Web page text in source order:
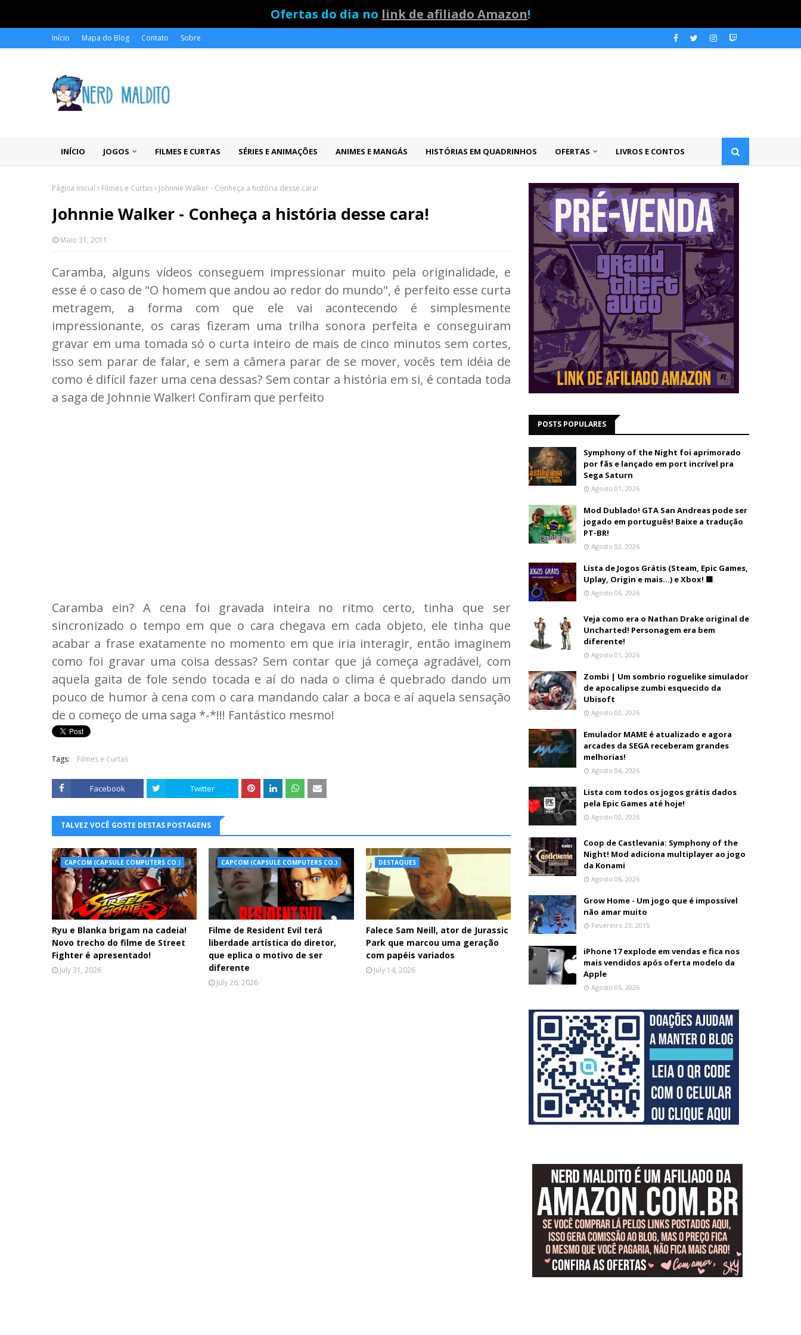
Ofertas do dia no link de afiliado Amazon!
Início Mapa do Blog Contato Sobre
INÍCIO JOGOS FILMES E CURTAS SÉRIES E ANIMAÇÕES ANIMES E MANGÁS HISTÓRIAS EM QUADRINHOS OFERTAS LIVROS E CONTOS
Página inicial Filmes e Curtas Johnnie Walker - Conheça a história desse cara!
Johnnie Walker - Conheça a história desse cara!
Maio 31, 2011
Caramba, alguns vídeos conseguem impressionar muito pela originalidade, e
esse é o caso de "O homem que andou ao redor do mundo", é perfeito esse curta
metragem, a forma com que ele vai acontecendo é simplesmente
impressionante, os caras fizeram uma trilha sonora perfeita e conseguiram
gravar em uma tomada só o curta inteiro de mais de cinco minutos sem cortes,
isso sem parar de falar, e sem a câmera parar de se mover, vocês tem idéia de
como é difícil fazer uma cena dessas? Sem contar a história em si, é contada toda
a saga de Johnnie Walker! Confiram que perfeito
Caramba ein? A cena foi gravada inteira no ritmo certo, tinha que ser
sincronizado o tempo em que o cara chegava em cada objeto, ele tinha que
acabar a frase exatamente no momento em que iria interagir, então imaginem
como foi gravar uma coisa dessas? Sem contar que já começa agradável, com
aquela gaita de fole sendo tocada e aí do nada o clima é quebrado dando um
pouco de humor à cena com o cara mandando calar a boca e aí aquela sensação
de o começo de uma saga *-*!!! Fantástico mesmo!
Tags: Filmes e Curtas
Facebook Twitter
TALVEZ VOCÊ GOSTE DESTAS POSTAGENS
CAPCOM (CAPSULE COMPUTERS CO.)
Ryu e Blanka brigam na cadeia!
Novo trecho do filme de Street
Fighter é apresentado!
July 31, 2026
CAPCOM (CAPSULE COMPUTERS CO.)
Filme de Resident Evil terá
liberdade artística do diretor,
que eplica o motivo de ser
diferente
July 26, 2026
DESTAQUES
Falece Sam Neill, ator de Jurassic
Park que marcou uma geração
com papéis variados
July 14, 2026
POSTS POPULARES
Symphony of the Night foi aprimorado
por fãs e lançado em port incrível pra
Sega Saturn
Agosto 01, 2026
Mod Dublado! GTA San Andreas pode ser
jogado em português! Baixe a tradução
PT-BR!
Agosto 02, 2026
Lista de Jogos Grátis (Steam, Epic Games,
Uplay, Origin e mais...) e Xbox! 🟩
Agosto 06, 2026
Veja como era o Nathan Drake original de
Uncharted! Personagem era bem
diferente!
Agosto 01, 2026
Zombi | Um sombrio roguelike simulador
de apocalipse zumbi esquecido da
Ubisoft
Agosto 02, 2026
Emulador MAME é atualizado e agora
arcades da SEGA receberam grandes
melhorias!
Agosto 04, 2026
Lista com todos os jogos grátis dados
pela Epic Games até hoje!
Agosto 02, 2026
Coop de Castlevania: Symphony of the
Night! Mod adiciona multiplayer ao jogo
da Konami
Agosto 06, 2026
Grow Home - Um jogo que é impossível
não amar muito
Fevereiro 23, 2015
iPhone 17 explode em vendas e fica nos
mais vendidos após oferta modelo da
Apple
Agosto 05, 2026
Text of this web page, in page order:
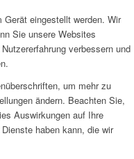
eingestellt werden. Wir
Sie unsere Websites
verbessern und
um mehr zu
ändern. Beachten Sie,
Auswirkungen auf Ihre
haben kann, die wir
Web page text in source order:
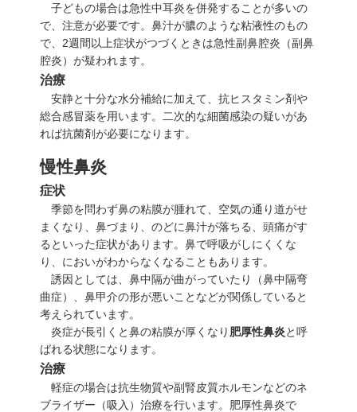
子どもの場合は急性中耳炎を併発することが多いの
で、注意が必要です。鼻汁が膿のような粘液性のもの
で、2週間以上症状がつづくときは急性副鼻腔炎（副鼻
腔炎）が疑われます。
治療
安静と十分な水分補給に加えて、抗ヒスタミン剤や
総合感冒薬を用います。二次的な細菌感染の疑いがあ
れば抗菌剤が必要になります。
慢性鼻炎
症状
季節を問わず鼻の粘膜が腫れて、空気の通り道がせ
まくなり、鼻づまり、のどに鼻汁が落ちる、頭痛がす
るといった症状があります。鼻で呼吸がしにくくな
り、においがわからなくなることもあります。
誘因としては、鼻中隔が曲がっていたり（鼻中隔弯
曲症）、鼻甲介の形が悪いことなどが関係していると
考えられています。
炎症が長引くと鼻の粘膜が厚くなり 肥厚性鼻炎と呼
ばれる状態になります。
治療
軽症の場合は抗生物質や副腎皮質ホルモンなどのネ
ブライザー（吸入）治療を行います。肥厚性鼻炎で
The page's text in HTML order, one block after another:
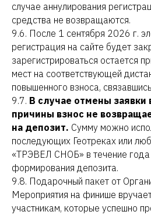
случае аннулирования
средства не возвращаются.
9.6. После 1 сентября 2026 г.
регистрация на сайте будет
зарегистрироваться остается
мест на соответствующей
повышенного взноса,
9.7. В случае отмены заявки
причины взнос не
на депозит. Сумму можно
последующих Геотреках или
«ТРЭВЕЛ СНОБ» в течение года
формирования депозита.
9.8. Подарочный пакет от
Мероприятия на финише
участникам, которые успешно

**Assignment:** The records above should be copied word for word, with the pictures left out.

**Solution below:**
Web page text in source order:
Ofertas do dia no link de afiliado Amazon!
Início Mapa do Blog Contato Sobre
INÍCIO JOGOS FILMES E CURTAS SÉRIES E ANIMAÇÕES ANIMES E MANGÁS HISTÓRIAS EM QUADRINHOS OFERTAS LIVROS E CONTOS
Página inicial Filmes e Curtas Johnnie Walker - Conheça a história desse cara!
Johnnie Walker - Conheça a história desse cara!
Maio 31, 2011
Caramba, alguns vídeos conseguem impressionar muito pela originalidade, e
esse é o caso de "O homem que andou ao redor do mundo", é perfeito esse curta
metragem, a forma com que ele vai acontecendo é simplesmente
impressionante, os caras fizeram uma trilha sonora perfeita e conseguiram
gravar em uma tomada só o curta inteiro de mais de cinco minutos sem cortes,
isso sem parar de falar, e sem a câmera parar de se mover, vocês tem idéia de
como é difícil fazer uma cena dessas? Sem contar a história em si, é contada toda
a saga de Johnnie Walker! Confiram que perfeito
Caramba ein? A cena foi gravada inteira no ritmo certo, tinha que ser
sincronizado o tempo em que o cara chegava em cada objeto, ele tinha que
acabar a frase exatamente no momento em que iria interagir, então imaginem
como foi gravar uma coisa dessas? Sem contar que já começa agradável, com
aquela gaita de fole sendo tocada e aí do nada o clima é quebrado dando um
pouco de humor à cena com o cara mandando calar a boca e aí aquela sensação
de o começo de uma saga *-*!!! Fantástico mesmo!
Tags: Filmes e Curtas
Facebook Twitter
TALVEZ VOCÊ GOSTE DESTAS POSTAGENS
CAPCOM (CAPSULE COMPUTERS CO.)
Ryu e Blanka brigam na cadeia!
Novo trecho do filme de Street
Fighter é apresentado!
July 31, 2026
CAPCOM (CAPSULE COMPUTERS CO.)
Filme de Resident Evil terá
liberdade artística do diretor,
que eplica o motivo de ser
diferente
July 26, 2026
DESTAQUES
Falece Sam Neill, ator de Jurassic
Park que marcou uma geração
com papéis variados
July 14, 2026
POSTS POPULARES
Symphony of the Night foi aprimorado
por fãs e lançado em port incrível pra
Sega Saturn
Agosto 01, 2026
Mod Dublado! GTA San Andreas pode ser
jogado em português! Baixe a tradução
PT-BR!
Agosto 02, 2026
Lista de Jogos Grátis (Steam, Epic Games,
Uplay, Origin e mais...) e Xbox! 🟩
Agosto 06, 2026
Veja como era o Nathan Drake original de
Uncharted! Personagem era bem
diferente!
Agosto 01, 2026
Zombi | Um sombrio roguelike simulador
de apocalipse zumbi esquecido da
Ubisoft
Agosto 02, 2026
Emulador MAME é atualizado e agora
arcades da SEGA receberam grandes
melhorias!
Agosto 04, 2026
Lista com todos os jogos grátis dados
pela Epic Games até hoje!
Agosto 02, 2026
Coop de Castlevania: Symphony of the
Night! Mod adiciona multiplayer ao jogo
da Konami
Agosto 06, 2026
Grow Home - Um jogo que é impossível
não amar muito
Fevereiro 23, 2015
iPhone 17 explode em vendas e fica nos
mais vendidos após oferta modelo da
Apple
Agosto 05, 2026
Text of this web page, in page order:
eingestellt werden. Wir
Sie unsere Websites
verbessern und
um mehr zu
ändern. Beachten Sie,
Auswirkungen auf Ihre
haben kann, die wir
Web page text in source order:
子どもの場合は急性中耳炎を併発することが多いの
で、注意が必要です。鼻汁が膿のような粘液性のもの
で、2週間以上症状がつづくときは急性副鼻腔炎（副鼻
腔炎）が疑われます。
治療
安静と十分な水分補給に加えて、抗ヒスタミン剤や
総合感冒薬を用います。二次的な細菌感染の疑いがあ
れば抗菌剤が必要になります。
慢性鼻炎
症状
季節を問わず鼻の粘膜が腫れて、空気の通り道がせ
まくなり、鼻づまり、のどに鼻汁が落ちる、頭痛がす
るといった症状があります。鼻で呼吸がしにくくな
り、においがわからなくなることもあります。
誘因としては、鼻中隔が曲がっていたり（鼻中隔弯
曲症）、鼻甲介の形が悪いことなどが関係していると
考えられています。
炎症が長引くと鼻の粘膜が厚くなり 肥厚性鼻炎と呼
ばれる状態になります。
治療
軽症の場合は抗生物質や副腎皮質ホルモンなどのネ
ブライザー（吸入）治療を行います。肥厚性鼻炎で
The page's text in HTML order, one block after another:
случае аннулирования
средства не возвращаются.
9.6. После 1 сентября 2026 г.
регистрация на сайте будет
зарегистрироваться остается
мест на соответствующей
повышенного взноса,
9.7. В случае отмены заявки
причины взнос не
на депозит. Сумму можно
последующих Геотреках или
«ТРЭВЕЛ СНОБ» в течение года
формирования депозита.
9.8. Подарочный пакет от
Мероприятия на финише
участникам, которые успешно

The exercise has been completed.